Work Energy Theorem and Potential Energy violation?

  1. I came across a rather confusing topic about Work Energy Theorem and Potential Energy applied in lifting a particle.I will be glad if anyone clears it for me.

    Consider a particle at a height =0.Potential Energy is considered as zero at height=0.Now it is lifted to a position where height is h so that Potential Energy of the particle is increased by a value mgh where m is the mass of it,g is the gravitational acceleration.Or in other words energy possessed by the particle is increased from zero to mgh.Now the problem begins.
    Net work done on the system W(net)=Change in Kinetic energy.But here initial and final kinetic energy of the particle is considered to be zero since the particle is stationary at initial and final positions.This means there is no change in energy of the particle.Because energy is something required to do work.But since net work is zero ,then energy of the particle should be constant.And I just can't apply energy function for this case
    Potential energy U(final)-U(initial)=-W=K(initial)-K(final)
    But W=0.Then how can I say potential energy change is zero since it is obvious that it possesses mgh energy?
     
  2. jcsd
  3. Doc Al

    Staff: Mentor

    The work-energy theorem says that if you consider the work done by all forces (including gravity) it will equal the change in the kinetic energy (not total energy). And that's just what happens.

    If you consider the work done by all forces except gravity, then the work done will equal ΔK + ΔU. (The work done by gravity is already included in the potential energy term.)
     
  4. The work that is equal to mgh is the work of the hand which lift the particle. The work done by the gravitational force is -mgh. The net work is zero as it should be since no kinetic energy was gained.

    Best wishes,

    DaTario
     
  5. Maybe we should view the situation in this way?

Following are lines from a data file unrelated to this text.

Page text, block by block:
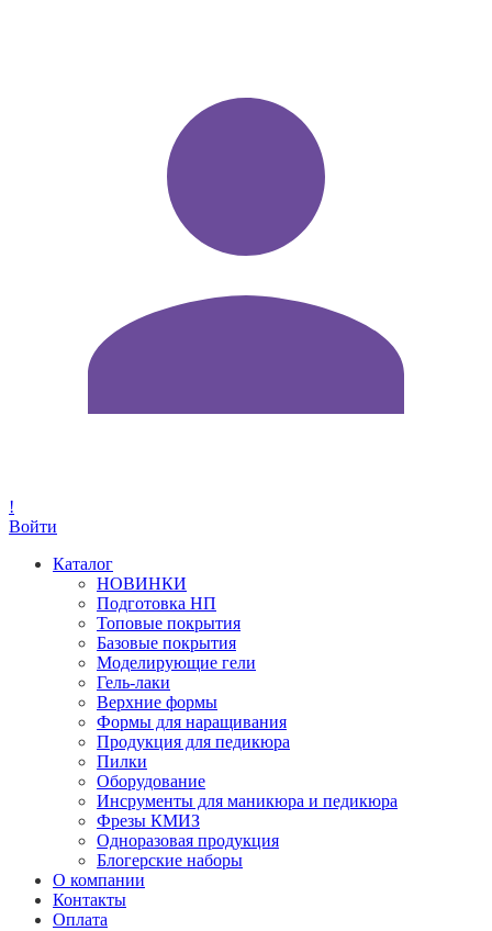
!
Войти
Каталог
НОВИНКИ
Подготовка НП
Топовые покрытия
Базовые покрытия
Моделирующие гели
Гель-лаки
Верхние формы
Формы для наращивания
Продукция для педикюра
Пилки
Оборудование
Инсрументы для маникюра и педикюра
Фрезы КМИЗ
Одноразовая продукция
Блогерские наборы
О компании
Контакты
Оплата
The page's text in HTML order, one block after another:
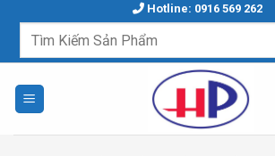
content
Hotline: 0916 569 262
Tìm

    since the object was moved a certain distance by a force work was done on it so its kinetic energy has increased but since it stays at that height the kinetic energy becomes potential energy?
     
  6. ZapperZ

    ZapperZ 30,152
    Staff Emeritus
    Science Advisor
    Education Advisor

    That doesn't make any sense, since the height in the problem state by the OP has clearly changed! Otherwise, there's no work done in the first place against gravity.

    Zz.
     
  7. this thing has been bothering me for a long time

    what I had in mind was this situation:

    If we throw a rock from the ground to the top of a building then it's kinetic energy has clearly increased but it just stays on the roof of the building so the increase in kinetic energy has become increase in potential energy.

    What we need is the mathematical representation of this idea, can anyone please do that?
     
  8. jtbell

    Staff: Mentor

    Suppose that the rock has zero potential energy at ground level and 100 J of potential energy when it's on the roof of the building.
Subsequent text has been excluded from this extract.